Lawsuit: University of Cincinnati blocking Emery Theater revival

Complicated redevelopment deal led to dispute

CINCINNATI - A nonprofit formed to restore the historic Emery Theater accused the University of Cincinnati Friday of blocking its efforts.

The Requiem Project Inc. sued UC and two corporations with lease rights to the 1,600-seat concert hall, alleging the trio interfered with its fundraising, operations and contractual rights to the property.

A hearing for an injunction and temporary restraining order is scheduled for Monday afternoon in Hamilton County Common Pleas Court.
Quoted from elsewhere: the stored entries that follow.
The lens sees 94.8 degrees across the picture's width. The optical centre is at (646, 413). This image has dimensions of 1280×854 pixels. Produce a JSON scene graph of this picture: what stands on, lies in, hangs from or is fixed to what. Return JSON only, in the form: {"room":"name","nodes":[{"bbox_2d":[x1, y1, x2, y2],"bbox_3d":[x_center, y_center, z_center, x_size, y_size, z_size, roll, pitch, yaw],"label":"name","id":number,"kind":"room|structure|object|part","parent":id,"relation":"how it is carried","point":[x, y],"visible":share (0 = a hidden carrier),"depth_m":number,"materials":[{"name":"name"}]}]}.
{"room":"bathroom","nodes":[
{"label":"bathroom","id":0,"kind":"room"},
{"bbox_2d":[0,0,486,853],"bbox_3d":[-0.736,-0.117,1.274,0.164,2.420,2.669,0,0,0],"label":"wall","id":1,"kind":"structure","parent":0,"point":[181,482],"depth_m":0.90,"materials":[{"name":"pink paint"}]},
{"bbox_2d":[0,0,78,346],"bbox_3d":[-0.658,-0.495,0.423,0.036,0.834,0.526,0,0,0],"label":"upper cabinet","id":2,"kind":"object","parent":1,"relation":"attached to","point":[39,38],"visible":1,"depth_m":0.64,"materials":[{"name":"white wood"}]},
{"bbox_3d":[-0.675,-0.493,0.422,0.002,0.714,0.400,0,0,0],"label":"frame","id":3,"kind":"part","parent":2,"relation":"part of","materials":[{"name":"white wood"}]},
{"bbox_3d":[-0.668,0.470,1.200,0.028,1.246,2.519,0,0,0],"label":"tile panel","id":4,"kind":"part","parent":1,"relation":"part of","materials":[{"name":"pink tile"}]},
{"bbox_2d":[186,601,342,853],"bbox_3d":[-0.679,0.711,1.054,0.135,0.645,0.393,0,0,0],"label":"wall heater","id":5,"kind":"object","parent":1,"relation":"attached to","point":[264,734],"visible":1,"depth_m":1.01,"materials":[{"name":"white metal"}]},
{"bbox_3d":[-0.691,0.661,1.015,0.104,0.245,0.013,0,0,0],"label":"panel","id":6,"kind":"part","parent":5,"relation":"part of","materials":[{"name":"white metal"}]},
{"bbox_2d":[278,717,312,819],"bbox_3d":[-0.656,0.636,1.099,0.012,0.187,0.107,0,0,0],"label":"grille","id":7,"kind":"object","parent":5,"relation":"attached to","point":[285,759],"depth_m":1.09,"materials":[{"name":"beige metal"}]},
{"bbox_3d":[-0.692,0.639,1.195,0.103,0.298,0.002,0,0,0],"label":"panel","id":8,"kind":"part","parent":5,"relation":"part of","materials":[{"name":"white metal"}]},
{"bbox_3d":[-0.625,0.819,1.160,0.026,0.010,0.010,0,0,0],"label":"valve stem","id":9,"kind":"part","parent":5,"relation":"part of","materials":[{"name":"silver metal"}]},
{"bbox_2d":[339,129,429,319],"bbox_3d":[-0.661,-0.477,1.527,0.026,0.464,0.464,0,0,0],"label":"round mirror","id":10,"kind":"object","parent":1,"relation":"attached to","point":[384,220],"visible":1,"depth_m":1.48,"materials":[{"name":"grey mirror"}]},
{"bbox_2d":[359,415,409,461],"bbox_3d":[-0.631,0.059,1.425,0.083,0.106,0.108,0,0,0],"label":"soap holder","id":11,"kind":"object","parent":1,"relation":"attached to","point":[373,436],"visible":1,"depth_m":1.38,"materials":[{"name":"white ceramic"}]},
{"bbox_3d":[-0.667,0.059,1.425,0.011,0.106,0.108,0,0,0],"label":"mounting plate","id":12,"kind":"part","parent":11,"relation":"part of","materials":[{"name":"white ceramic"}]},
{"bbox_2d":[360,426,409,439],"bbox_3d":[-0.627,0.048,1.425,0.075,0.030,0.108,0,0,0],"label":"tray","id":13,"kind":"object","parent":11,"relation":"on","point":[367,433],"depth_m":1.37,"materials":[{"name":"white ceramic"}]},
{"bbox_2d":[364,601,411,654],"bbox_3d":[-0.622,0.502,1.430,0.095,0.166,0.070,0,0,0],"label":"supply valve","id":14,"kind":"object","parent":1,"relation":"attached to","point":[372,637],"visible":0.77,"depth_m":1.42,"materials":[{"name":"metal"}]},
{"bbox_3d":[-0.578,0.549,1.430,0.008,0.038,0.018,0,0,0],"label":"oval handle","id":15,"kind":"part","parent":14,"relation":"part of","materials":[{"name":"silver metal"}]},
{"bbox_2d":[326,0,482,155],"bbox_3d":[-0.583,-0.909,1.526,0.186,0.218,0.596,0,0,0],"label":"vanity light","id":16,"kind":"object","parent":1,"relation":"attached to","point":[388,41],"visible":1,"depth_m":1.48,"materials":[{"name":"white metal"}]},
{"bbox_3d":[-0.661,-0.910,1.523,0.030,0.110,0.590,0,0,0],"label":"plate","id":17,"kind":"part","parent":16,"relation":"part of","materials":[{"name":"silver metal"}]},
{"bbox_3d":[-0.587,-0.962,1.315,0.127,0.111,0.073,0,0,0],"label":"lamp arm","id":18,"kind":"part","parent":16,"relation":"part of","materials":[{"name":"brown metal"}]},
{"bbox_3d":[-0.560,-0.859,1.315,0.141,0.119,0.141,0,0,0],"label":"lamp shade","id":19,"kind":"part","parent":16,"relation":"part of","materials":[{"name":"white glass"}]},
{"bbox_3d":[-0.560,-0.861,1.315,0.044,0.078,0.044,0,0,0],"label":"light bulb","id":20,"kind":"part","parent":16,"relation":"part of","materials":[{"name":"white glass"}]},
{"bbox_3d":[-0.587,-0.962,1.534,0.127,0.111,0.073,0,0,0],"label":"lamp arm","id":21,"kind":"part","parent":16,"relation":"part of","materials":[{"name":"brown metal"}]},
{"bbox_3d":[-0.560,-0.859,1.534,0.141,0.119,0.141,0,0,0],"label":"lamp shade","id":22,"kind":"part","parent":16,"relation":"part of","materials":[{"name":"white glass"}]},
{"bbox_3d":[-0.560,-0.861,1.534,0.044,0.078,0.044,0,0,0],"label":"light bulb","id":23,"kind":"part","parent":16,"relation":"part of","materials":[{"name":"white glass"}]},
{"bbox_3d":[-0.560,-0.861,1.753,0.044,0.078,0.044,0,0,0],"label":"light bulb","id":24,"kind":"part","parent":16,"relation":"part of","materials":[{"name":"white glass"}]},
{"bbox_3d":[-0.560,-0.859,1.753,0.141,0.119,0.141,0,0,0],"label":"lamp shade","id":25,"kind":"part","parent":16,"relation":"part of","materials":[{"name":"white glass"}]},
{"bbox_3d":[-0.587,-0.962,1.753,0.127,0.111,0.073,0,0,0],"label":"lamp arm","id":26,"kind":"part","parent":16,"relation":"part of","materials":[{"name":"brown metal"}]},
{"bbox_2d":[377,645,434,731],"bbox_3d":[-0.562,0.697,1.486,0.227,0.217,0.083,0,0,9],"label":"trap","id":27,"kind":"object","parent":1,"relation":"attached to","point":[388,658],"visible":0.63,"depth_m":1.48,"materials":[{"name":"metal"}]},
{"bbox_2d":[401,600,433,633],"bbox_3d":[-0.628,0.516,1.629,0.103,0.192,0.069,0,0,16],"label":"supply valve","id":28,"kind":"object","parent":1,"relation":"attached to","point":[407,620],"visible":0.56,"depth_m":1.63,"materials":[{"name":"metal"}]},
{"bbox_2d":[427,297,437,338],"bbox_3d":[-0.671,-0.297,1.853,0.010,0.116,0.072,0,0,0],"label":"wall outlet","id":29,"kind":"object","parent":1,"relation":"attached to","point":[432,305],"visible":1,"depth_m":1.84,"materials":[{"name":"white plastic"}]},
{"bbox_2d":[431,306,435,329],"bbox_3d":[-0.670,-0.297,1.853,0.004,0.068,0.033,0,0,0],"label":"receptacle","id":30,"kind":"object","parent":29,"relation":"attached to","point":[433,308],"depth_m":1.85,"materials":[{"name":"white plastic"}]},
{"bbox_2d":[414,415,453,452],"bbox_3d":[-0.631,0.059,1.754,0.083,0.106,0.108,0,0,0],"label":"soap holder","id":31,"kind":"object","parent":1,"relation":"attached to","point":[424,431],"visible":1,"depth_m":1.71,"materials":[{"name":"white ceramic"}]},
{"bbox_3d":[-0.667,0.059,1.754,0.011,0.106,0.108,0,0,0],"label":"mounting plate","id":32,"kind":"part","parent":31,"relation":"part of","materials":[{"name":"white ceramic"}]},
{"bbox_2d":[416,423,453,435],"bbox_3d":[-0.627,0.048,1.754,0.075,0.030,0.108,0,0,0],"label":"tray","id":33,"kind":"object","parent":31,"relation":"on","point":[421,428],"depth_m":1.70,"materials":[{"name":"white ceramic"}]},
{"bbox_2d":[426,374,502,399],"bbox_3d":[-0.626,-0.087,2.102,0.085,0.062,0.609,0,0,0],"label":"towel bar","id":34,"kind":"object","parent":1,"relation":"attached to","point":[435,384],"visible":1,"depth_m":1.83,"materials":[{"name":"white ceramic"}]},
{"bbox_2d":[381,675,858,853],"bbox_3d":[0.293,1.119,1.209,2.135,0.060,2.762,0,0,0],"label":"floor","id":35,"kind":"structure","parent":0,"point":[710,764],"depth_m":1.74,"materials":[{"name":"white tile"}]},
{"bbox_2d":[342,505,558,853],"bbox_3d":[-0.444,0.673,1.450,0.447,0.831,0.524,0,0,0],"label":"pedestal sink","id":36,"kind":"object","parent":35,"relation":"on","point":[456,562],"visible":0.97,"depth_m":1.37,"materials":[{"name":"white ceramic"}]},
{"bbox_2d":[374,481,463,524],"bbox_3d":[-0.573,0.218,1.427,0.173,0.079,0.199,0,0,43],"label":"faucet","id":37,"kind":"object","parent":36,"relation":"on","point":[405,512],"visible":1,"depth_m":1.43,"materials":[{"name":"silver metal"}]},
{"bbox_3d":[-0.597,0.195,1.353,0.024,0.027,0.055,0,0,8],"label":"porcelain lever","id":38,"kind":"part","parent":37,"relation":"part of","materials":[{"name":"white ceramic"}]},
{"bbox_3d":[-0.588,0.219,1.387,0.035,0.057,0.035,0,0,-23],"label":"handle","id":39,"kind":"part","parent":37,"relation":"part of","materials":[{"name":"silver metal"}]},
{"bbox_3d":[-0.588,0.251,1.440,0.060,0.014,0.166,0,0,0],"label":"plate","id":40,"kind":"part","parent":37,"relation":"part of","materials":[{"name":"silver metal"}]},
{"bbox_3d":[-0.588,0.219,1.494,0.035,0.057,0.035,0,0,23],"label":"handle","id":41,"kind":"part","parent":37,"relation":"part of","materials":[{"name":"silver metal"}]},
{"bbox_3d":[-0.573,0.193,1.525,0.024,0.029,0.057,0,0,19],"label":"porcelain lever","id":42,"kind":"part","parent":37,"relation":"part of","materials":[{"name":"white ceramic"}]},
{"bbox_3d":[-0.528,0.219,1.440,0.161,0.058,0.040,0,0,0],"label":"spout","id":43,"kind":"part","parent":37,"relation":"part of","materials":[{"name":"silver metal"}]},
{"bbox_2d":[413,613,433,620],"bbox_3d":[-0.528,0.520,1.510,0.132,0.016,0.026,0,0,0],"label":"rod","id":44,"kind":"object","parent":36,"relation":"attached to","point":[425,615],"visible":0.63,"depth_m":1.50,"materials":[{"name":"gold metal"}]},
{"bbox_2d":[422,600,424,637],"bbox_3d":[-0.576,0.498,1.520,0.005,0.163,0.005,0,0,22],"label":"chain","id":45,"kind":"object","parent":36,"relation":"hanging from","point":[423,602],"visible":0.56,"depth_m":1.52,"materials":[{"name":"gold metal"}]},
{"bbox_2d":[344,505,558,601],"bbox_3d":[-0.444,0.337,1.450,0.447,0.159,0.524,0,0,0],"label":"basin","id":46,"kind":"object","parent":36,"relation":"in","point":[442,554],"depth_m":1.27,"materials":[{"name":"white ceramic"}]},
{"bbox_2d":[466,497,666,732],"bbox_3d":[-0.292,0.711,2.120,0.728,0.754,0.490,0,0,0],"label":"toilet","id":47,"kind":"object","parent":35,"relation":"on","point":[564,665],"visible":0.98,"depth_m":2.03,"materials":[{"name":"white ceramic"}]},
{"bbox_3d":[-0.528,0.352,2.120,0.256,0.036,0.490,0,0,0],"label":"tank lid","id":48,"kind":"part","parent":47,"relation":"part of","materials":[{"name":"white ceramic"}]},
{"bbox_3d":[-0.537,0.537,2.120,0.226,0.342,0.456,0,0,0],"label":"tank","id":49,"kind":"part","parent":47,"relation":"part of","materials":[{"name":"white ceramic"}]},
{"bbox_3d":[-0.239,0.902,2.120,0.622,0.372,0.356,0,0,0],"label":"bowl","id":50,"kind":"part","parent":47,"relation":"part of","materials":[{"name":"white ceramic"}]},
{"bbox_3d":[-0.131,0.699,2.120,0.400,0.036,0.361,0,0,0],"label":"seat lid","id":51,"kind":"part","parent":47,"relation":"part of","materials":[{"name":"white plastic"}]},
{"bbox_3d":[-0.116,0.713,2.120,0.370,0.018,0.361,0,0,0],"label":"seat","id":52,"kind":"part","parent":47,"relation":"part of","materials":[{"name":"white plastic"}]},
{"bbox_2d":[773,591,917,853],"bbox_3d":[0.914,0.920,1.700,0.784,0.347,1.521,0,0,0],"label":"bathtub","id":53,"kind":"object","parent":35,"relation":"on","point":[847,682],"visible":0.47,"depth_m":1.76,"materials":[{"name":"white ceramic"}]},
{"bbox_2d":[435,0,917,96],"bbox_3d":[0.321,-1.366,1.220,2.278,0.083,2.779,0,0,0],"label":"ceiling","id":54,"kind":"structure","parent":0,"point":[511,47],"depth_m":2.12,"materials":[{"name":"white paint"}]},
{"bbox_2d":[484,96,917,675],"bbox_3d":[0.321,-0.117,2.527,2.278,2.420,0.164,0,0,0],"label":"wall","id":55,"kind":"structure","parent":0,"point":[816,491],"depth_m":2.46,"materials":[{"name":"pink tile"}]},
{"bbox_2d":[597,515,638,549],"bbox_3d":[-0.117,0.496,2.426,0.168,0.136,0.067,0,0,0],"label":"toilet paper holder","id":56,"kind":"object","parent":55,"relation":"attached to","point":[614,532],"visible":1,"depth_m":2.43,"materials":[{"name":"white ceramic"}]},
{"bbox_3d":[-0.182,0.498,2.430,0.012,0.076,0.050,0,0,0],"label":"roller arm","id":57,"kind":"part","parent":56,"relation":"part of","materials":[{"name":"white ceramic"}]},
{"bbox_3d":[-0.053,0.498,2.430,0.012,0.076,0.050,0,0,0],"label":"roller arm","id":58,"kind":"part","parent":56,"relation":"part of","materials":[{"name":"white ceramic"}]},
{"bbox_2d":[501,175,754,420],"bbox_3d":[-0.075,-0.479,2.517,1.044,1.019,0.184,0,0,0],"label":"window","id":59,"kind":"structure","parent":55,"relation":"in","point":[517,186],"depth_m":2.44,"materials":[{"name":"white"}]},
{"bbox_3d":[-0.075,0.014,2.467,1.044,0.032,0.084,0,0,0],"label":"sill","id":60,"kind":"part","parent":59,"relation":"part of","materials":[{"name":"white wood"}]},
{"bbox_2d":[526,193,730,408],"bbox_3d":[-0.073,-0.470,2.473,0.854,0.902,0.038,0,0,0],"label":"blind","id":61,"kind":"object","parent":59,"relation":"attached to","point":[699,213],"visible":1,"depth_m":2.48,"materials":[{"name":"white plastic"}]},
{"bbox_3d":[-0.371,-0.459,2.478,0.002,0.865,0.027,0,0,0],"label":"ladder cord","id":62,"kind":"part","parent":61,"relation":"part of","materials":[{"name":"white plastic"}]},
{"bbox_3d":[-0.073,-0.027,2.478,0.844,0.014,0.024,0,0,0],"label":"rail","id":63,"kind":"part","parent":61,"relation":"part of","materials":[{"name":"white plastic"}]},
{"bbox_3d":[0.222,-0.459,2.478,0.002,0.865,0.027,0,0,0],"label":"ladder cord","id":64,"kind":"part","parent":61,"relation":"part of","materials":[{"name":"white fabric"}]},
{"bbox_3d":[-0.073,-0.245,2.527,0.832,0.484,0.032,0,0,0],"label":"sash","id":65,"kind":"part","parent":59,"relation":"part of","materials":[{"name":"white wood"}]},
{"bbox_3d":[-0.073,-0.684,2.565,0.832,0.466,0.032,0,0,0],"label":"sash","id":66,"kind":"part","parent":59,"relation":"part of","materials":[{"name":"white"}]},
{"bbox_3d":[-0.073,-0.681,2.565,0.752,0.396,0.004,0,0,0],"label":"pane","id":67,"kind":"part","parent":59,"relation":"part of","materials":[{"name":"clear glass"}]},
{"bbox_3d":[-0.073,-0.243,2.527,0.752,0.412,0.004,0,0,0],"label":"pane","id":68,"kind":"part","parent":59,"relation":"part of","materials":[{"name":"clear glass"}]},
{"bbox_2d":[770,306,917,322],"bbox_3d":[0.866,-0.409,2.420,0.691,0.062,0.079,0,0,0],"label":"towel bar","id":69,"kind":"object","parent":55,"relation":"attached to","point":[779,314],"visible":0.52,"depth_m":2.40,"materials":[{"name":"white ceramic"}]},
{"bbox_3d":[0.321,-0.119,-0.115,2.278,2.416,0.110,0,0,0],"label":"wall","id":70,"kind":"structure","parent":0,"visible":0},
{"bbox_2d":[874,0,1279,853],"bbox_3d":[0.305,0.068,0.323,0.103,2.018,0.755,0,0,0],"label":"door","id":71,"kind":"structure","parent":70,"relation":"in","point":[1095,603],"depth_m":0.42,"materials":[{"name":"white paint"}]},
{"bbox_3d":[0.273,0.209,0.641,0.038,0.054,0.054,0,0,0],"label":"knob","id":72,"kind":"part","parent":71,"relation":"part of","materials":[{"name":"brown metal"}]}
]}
The Requiem Project seeks court orders preventing its eviction and requiring Emery Center Corp. to negotiate a long-term lease with it. Requiem Project founders say the 102-year-old theater is in peril unless the court intervenes.

“It’s been devastating for the Emery,” said Requiem Project co-founder Tara Lindsey Gordon. “The momentum of the investment of thousands of people over the last few years has been stalled. The theater is now closed … and there’s no lease in place to allow us to accept capital donations.”

The Emery Theater is a performance hall known nationally for its acoustical purity. Designed by famous Cincinnati architect Samuel Hannaford, the Emery is part of the former Ohio Mechanics Institute building on Central Parkway between Walnut and Main streets. The building was funded by Mary Emery, who was known as Cincinnati’s “Lady Bountiful” for investing her family’s chemical and real estate fortunes into local philanthropy.

The legal dispute dates back to a complicated deal in the late 1990s that led to the redevelopment of the old Mechanics Institute, which UC has owned since the 1970s. In 1999, UC signed a 40-year lease with Emery Center Apartments Limited Partnership, a for-profit company that operates 59 apartment units in the building. The partnership then subleased the theater to Emery Center Corp., a nonprofit that partnered with the Requiem Project in 2010 to revive the theater.

The Requiem Project was founded by two New Yorkers who relocated to Cincinnati to bring the historic gem back to life. Gordon is Requiem Project's artistic executive director. Tina Manchise, the nonprofit's president, is a graduate of UC's College Conservatory of Music. 

The Requiem Project says a 2010 letter of intent requires Emery Center Corp. to enter into a long-term lease and collaborate on fundraising. The lawsuit alleges Emery Center has refused to do either, blaming delays on UC.

“They have been asking the university to intervene,” said UC Spokesman Greg Hand.  “We have declined because we do not have a lease agreement with Requiem Project or the Emery Center Corp. Our agreements are with the Emery Center Apartments LP. We’re not getting involved in their dispute.”

Emery Center Corp.'s chairman and legal counsel did not return calls Friday.

The Requiem Project says it has raised more than $1 million for theater operations and secured capital pledges of more than $500,000. It also staged dozens of events that drew more than 10,000 people to the long-dormant Emery. Its plan for the renovation of the Emery Theater would cost up to $25 million, including an operating endowment for maintenance and operations.

It hopes to complete a partial renovation of the theater for $3 million to $5 million and use events and concerts to generate revenue and donor interest for a full renovation.